== EXERCISE DIRECTIONS ==
The full listing should be set down again without a single alteration.

== INFORMATION PROVIDED ==
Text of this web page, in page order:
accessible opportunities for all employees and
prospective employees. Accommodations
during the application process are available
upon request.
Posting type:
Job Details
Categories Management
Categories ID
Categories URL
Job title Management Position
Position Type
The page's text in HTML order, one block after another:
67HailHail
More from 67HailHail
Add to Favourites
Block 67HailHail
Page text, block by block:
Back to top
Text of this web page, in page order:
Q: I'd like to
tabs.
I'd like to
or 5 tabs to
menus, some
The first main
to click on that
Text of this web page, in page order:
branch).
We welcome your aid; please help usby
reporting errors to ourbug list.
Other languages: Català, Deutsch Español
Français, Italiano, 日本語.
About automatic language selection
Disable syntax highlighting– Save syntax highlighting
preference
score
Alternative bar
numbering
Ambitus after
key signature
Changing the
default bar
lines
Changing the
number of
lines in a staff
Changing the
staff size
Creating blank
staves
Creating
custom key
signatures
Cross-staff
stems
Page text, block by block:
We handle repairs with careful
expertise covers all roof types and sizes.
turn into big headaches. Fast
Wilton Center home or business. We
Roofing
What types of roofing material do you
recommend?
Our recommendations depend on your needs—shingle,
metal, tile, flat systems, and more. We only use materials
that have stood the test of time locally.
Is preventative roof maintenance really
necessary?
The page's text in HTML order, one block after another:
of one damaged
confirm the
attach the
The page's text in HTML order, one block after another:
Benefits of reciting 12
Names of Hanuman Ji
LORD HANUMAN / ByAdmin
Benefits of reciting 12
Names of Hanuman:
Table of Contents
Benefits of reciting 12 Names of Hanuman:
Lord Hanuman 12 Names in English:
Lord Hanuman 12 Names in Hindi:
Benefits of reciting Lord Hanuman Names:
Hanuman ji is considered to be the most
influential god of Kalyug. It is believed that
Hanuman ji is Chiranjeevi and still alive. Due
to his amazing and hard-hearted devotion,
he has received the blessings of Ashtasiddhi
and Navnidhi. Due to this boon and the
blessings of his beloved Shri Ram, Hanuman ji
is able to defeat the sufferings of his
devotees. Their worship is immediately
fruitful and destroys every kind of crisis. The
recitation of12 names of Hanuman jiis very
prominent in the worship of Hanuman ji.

== EXERCISE OUTPUT ==
Text of this web page, in page order:
accessible opportunities for all employees and
prospective employees. Accommodations
during the application process are available
upon request.
Posting type:
Job Details
Categories Management
Categories ID
Categories URL
Job title Management Position
Position Type
The page's text in HTML order, one block after another:
67HailHail
More from 67HailHail
Add to Favourites
Block 67HailHail
Page text, block by block:
Back to top
Text of this web page, in page order:
Q: I'd like to
tabs.
I'd like to
or 5 tabs to
menus, some
The first main
to click on that
Text of this web page, in page order:
branch).
We welcome your aid; please help usby
reporting errors to ourbug list.
Other languages: Català, Deutsch Español
Français, Italiano, 日本語.
About automatic language selection
Disable syntax highlighting– Save syntax highlighting
preference
score
Alternative bar
numbering
Ambitus after
key signature
Changing the
default bar
lines
Changing the
number of
lines in a staff
Changing the
staff size
Creating blank
staves
Creating
custom key
signatures
Cross-staff
stems
Page text, block by block:
We handle repairs with careful
expertise covers all roof types and sizes.
turn into big headaches. Fast
Wilton Center home or business. We
Roofing
What types of roofing material do you
recommend?
Our recommendations depend on your needs—shingle,
metal, tile, flat systems, and more. We only use materials
that have stood the test of time locally.
Is preventative roof maintenance really
necessary?
The page's text in HTML order, one block after another:
of one damaged
confirm the
attach the
The page's text in HTML order, one block after another:
Benefits of reciting 12
Names of Hanuman Ji
LORD HANUMAN / ByAdmin
Benefits of reciting 12
Names of Hanuman:
Table of Contents
Benefits of reciting 12 Names of Hanuman:
Lord Hanuman 12 Names in English:
Lord Hanuman 12 Names in Hindi:
Benefits of reciting Lord Hanuman Names:
Hanuman ji is considered to be the most
influential god of Kalyug. It is believed that
Hanuman ji is Chiranjeevi and still alive. Due
to his amazing and hard-hearted devotion,
he has received the blessings of Ashtasiddhi
and Navnidhi. Due to this boon and the
blessings of his beloved Shri Ram, Hanuman ji
is able to defeat the sufferings of his
devotees. Their worship is immediately
fruitful and destroys every kind of crisis. The
recitation of12 names of Hanuman jiis very
prominent in the worship of Hanuman ji.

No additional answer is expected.